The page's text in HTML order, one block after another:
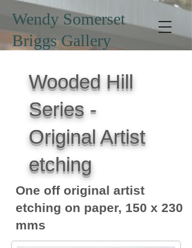
Wendy Somerset
Briggs Gallery
Wooded Hill
Series -
Original Artist
etching
One off original artist
etching on paper, 150 x 230
mms

- - - -

#### ASSIGNED TASK
Exclude all images and restate the records above word for word.

#### ANSWER TO THE EXERCISE
The page's text in HTML order, one block after another:
Wendy Somerset
Briggs Gallery
Wooded Hill
Series -
Original Artist
etching
One off original artist
etching on paper, 150 x 230
mms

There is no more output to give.